A 10kg trunk lies on a horizontal rough floor,the coefficient of friction between the trunk and the floor is 0.75. Calculate magnitude of force P which is necessary to pull the trunk horizontally if the P is applied horizontally and at 30 degrees above the horizontal.
upward force=Psin30
horizontal force=Pcos30
forcefriction=normalforce*mu
= mu(mg-Psin30)
horizontal force=friction solve for P
To calculate the magnitude of force P required to pull the trunk horizontally, we need to consider the frictional force acting on the trunk.
First, let's calculate the frictional force:
Frictional force (Ff) = coefficient of friction (μ) * normal force
The normal force (Fn) is equal to the weight of the trunk:
Fn = mass (m) * gravitational acceleration (g)
Fn = 10 kg * 9.8 m/s^2 = 98 N
Ff = 0.75 * 98 N = 73.5 N
Next, let's resolve force P into horizontal and vertical components:
Horizontal component of P (Ph) = P * cos(30°)
Vertical component of P (Pv) = P * sin(30°)
Since we want to pull the trunk horizontally, the vertical component of P should balance the vertical forces acting on the trunk. The only vertical force acting on the trunk is its weight.
Weight (W) = mass * gravitational acceleration
W = 10 kg * 9.8 m/s^2 = 98 N
Therefore, Pv = 98 N
To pull the trunk horizontally, the horizontal component of P should overcome the frictional force:
Ph = Ff
Now, let's substitute the values into the equation:
P * cos(30°) = 73.5 N
Divide both sides by cos(30°):
P = 73.5 N / cos(30°)
Using a calculator:
P ≈ 84.6 N
So, the magnitude of the force P necessary to pull the trunk horizontally is approximately 84.6 Newtons.
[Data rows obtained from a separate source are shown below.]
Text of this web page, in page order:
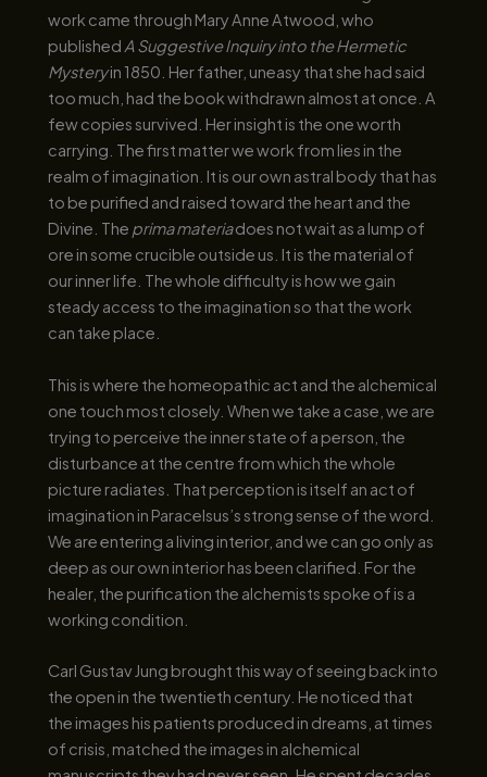
work came through Mary Anne Atwood, who
published A Suggestive Inquiry into the Hermetic
Mysteryin 1850. Her father, uneasy that she had said
too much, had the book withdrawn almost at once. A
few copies survived. Her insight is the one worth
carrying. The first matter we work from lies in the
realm of imagination. It is our own astral body that has
to be purified and raised toward the heart and the
Divine. The prima materiadoes not wait as a lump of
ore in some crucible outside us. It is the material of
our inner life. The whole difficulty is how we gain
steady access to the imagination so that the work
can take place.
This is where the homeopathic act and the alchemical
one touch most closely. When we take a case, we are
trying to perceive the inner state of a person, the
disturbance at the centre from which the whole
picture radiates. That perception is itself an act of
imagination in Paracelsus’s strong sense of the word.
We are entering a living interior, and we can go only as
deep as our own interior has been clarified. For the
healer, the purification the alchemists spoke of is a
working condition.
Carl Gustav Jung brought this way of seeing back into
the open in the twentieth century. He noticed that
the images his patients produced in dreams, at times
of crisis, matched the images in alchemical
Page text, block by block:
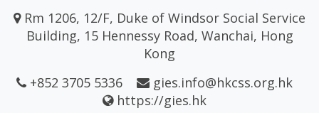
Rm 1206, 12/F, Duke of Windsor Social Service
Building, 15 Hennessy Road, Wanchai, Hong
Kong
+852 3705 5336
gies.info@hkcss.org.hk
https://gies.hk
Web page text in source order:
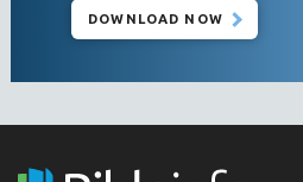
DOWNLOAD NOW
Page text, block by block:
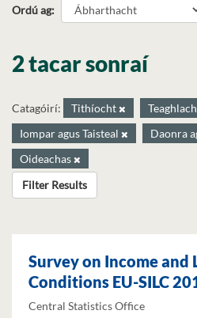
Ordú ag
2 tacar sonraí
Catagóirí: Tithíocht
Iompar agus Taisteal
Daonra
Oideachas
Filter Results
Survey on Income and
Conditions EU-SILC
Central Statistics Office
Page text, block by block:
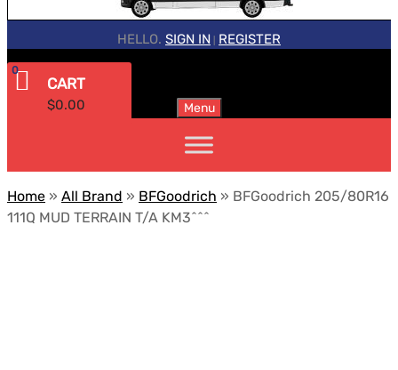
HELLO. SIGN IN REGISTER
CART
$0.00
0
Menu
Home » All Brand » BFGoodrich » BFGoodrich 205/80R16
111Q MUD TERRAIN T/A KM3^^^
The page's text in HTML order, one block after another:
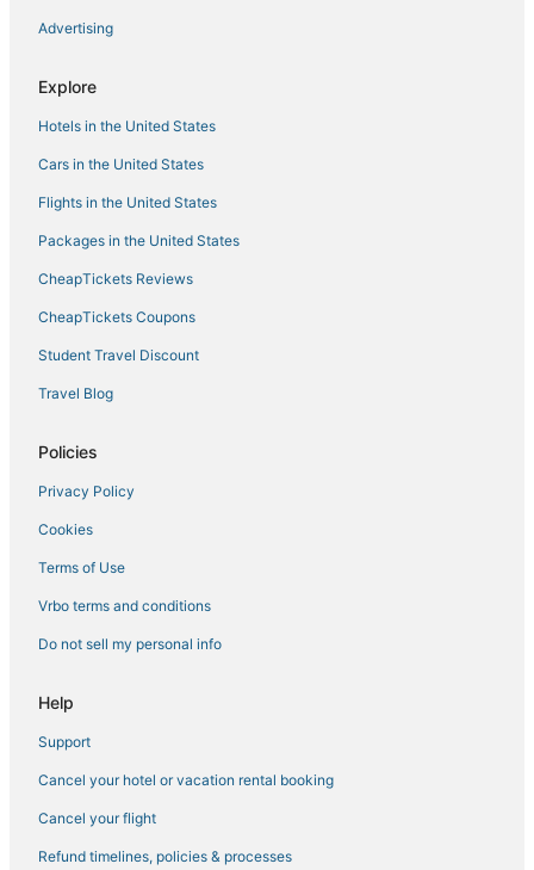
5 Star Hotels in San Rafael
San Rafael Hotels
Hotels with Kitchenettes in Marin County
Independent Hotels in Embarcadero
Cottages in Mill Valley
Noble House Hotels in Larkspur
Viceroy Hotel Group in Chinatown
Fairmont Hotels in Cow Hollow
Hilton Hotels in Mill Valley
Sonesta Hotel in Japantown
Hyatt Hotels in Treasure Island
Spa Resorts & in San Anselmo
Resorts in Larkspur
Spa Resorts & in Marin County
Beach Resorts & in Marin County
Marriott Hotels & Resorts in Muir Beach
Historic Hotels in Larkspur
Advertising
Explore
Hotels in the United States
Cars in the United States
Flights in the United States
Packages in the United States
CheapTickets Reviews
CheapTickets Coupons
Student Travel Discount
Travel Blog
Policies
Privacy Policy
Cookies
Terms of Use
Vrbo terms and conditions
Do not sell my personal info
Help
Support
Cancel your hotel or vacation rental booking
Cancel your flight
Refund timelines, policies & processes
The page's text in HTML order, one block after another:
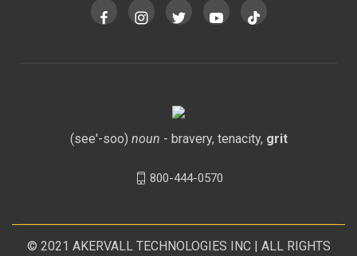
(see'-soo) noun - bravery, tenacity, grit
800-444-0570
© 2021 AKERVALL TECHNOLOGIES INC| ALL RIGHTS

To calculate the magnitude of force P required to pull the trunk horizontally, we need to consider the forces acting on the trunk.
1. Weight (mg): The weight of the trunk is the force acting vertically downwards, given by the mass (m) of the trunk multiplied by the acceleration due to gravity (g). In this case, we have m = 10 kg and g = 9.8 m/s^2, so the weight is W = 10 kg * 9.8 m/s^2 = 98 N.
2. Normal force (N): The normal force is the force exerted by the floor on the trunk, perpendicular to the surface of the floor. In this case, since the trunk lies on a horizontal floor, the normal force is equal in magnitude and opposite in direction to the weight, so N = 98 N.
3. Frictional force (F_friction): The frictional force is the force that opposes the motion of the trunk and is proportional to the normal force. The coefficient of friction (μ) between the trunk and the floor is given as 0.75. The formula for calculating the frictional force is F_friction = μN. So, F_friction = 0.75 * 98 N = 73.5 N.
Now, let's analyze the horizontal forces acting on the trunk when the horizontal force P is applied at 30 degrees above the horizontal.
4. Horizontal force (F_horizontal): This is the component of force P that acts horizontally and in the direction of motion. To find this force, we can use trigonometry. The horizontal component of P is given by F_horizontal = P * cos(30°).
Since the trunk is not moving vertically, the vertical component of P is balanced by the normal force N. Therefore, we do not consider it in this calculation.
Considering the equilibrium of forces, the horizontal force P should counteract the frictional force F_friction. So we set F_horizontal = F_friction:
P * cos(30°) = 73.5 N
To solve for P, divide both sides of the equation by cos(30°):
P = 73.5 N / cos(30°)
Using a calculator, we can determine:
P ≈ 84.6 N
Therefore, the magnitude of force P necessary to pull the trunk horizontally, applied at 30 degrees above the horizontal, is approximately 84.6 N.